1P-007 津久井 秀(京大院・農・森林)
今回、ポスター賞に選んで頂き誠にありがとうございます。僕は修士過程を出た後に一度証券会社で株式デリバティブの商品組成を行う仕事をしていたので、既に30歳手前であり、おそらくポスター賞受賞者の中では一番年上なのではないかなと思います。証券会社で働いていましたが、現在はタンパク質結晶構造解析の手法開発を行っています。多数の微結晶を集め、微結晶一つ一つを磁場で三次元的に向きを揃えることで、擬似的な巨大結晶を作製して散乱体積を増加させることで回折強度を上げる、という研究です。現在はそのようなサンプルの X 線による放射線損傷を研究するためオックスフォード大学の Prof. Garman の研究室で短期間ですが放射線損傷の研究を行っています。
きちんと結晶構造解析の世界を見始めたのは仕事を辞めて、博士課程の学生として戻ってきてからなので2年半ぐらいになります。僕の所属している研究室はタンパク質の結晶構造解析を行っている研究室ではないので、学生として戻ってきてから、研究室外の様々な先生達の助けやアドバイスを求めて話を聞きに行きました。とても感謝しております。

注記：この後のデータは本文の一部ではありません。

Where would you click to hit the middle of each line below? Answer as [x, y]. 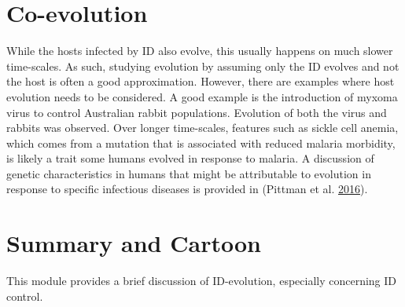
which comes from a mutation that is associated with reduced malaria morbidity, [201, 143]
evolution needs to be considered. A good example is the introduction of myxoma [202, 96]
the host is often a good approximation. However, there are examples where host [201, 81]
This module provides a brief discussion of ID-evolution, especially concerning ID [202, 281]
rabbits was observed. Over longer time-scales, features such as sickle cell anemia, [202, 128]
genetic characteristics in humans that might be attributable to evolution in [189, 173]
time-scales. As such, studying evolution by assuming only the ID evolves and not [203, 66]
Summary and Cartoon [134, 243]
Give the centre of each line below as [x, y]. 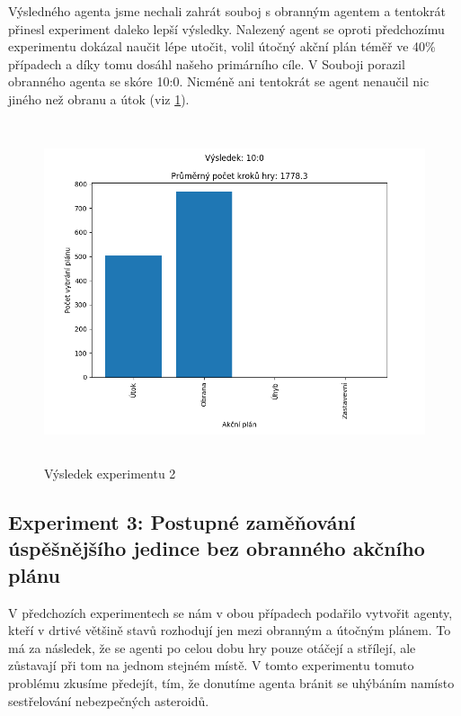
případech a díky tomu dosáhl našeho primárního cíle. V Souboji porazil [207, 63]
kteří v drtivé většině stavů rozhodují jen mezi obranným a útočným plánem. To [230, 630]
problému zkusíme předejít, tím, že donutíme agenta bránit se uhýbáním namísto [231, 683]
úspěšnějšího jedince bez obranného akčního [217, 548]
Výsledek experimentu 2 [110, 474]
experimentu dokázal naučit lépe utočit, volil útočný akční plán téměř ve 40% [222, 46]
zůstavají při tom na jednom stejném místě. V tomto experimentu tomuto [211, 665]
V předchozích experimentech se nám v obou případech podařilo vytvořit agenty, [230, 612]

微結晶(かつ単斜晶、直方晶、三斜晶系の結晶)しかできず、本手法を試したいサンプルをお持ちの方は気軽に tsukui.shu.52w@st.kyoto-u.ac.jp までお願いします。
1P-075 大山 克明(立命館大・生命科学)
この度、第15回 日本蛋白質科学会でポスター賞を賜り、大変光栄に思っております。私はシアノバクテリアの生物時計の研究をおこなっております。シアノバクテリアは生物時計を持つ最も単純な生物であり、その生物時計は3つの時計タンパク質 KaiA、KaiB、KaiC によって構成されています。KaiA は KaiC の自己リン酸化活性を促進し、KaiB は KaiA の反応を阻害するように働きます。また、KaiC は六量体を形成し、KaiA と KaiB の結合によって自身のリン酸化状態を変動します。これら3つの Kai タンパク質からなる生物時計は in vitro で再構成可能なことが知られています。本研究では、Kai タンパク質の再構成系を用いて、KaiC に着目し Blue Native PAGE により解析しました。これにより、KaiC 六量体に二つの状態変化があることを示し、さらに、KaiC が一方の状態の時 KaiB が結合することを明らかにしました。

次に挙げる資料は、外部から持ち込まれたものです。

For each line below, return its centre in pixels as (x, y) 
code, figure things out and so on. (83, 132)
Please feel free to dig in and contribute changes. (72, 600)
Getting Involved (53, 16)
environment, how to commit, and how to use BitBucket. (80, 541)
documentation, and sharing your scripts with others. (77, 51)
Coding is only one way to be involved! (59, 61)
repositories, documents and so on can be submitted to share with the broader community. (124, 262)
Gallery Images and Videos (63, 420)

今後もこの賞を励みにして、Kai タンパク質が時間を測るメカニズム解明を目指したいと思います。最後になりましたが、指導教員である寺内一姫 先生、浅井智広 先生、研究室のメンバーにこの場を借りて御礼申し上げます。
1P-088 工藤 翔太(東大院・工)
この度は、ポスター賞を頂くことができ大変光栄に思っております。皆様に心より感謝致します。それでは、私の研究内容に関して簡単に紹介させて頂きます。
私は細胞接着を担う蛋白質の「カドヘリン」に関して研究を行っております。特に、癌の悪性化に関与していることが示唆されている P-カドヘリンを研究対象にしております。P-カドヘリンがどのように細胞同士を結びつけているのかを理解することで、カドヘリン分子一般の細胞接着メカニズムの理解や P-カドヘリンを標的とした薬剤設計の応用等へ繋げたいと考えております。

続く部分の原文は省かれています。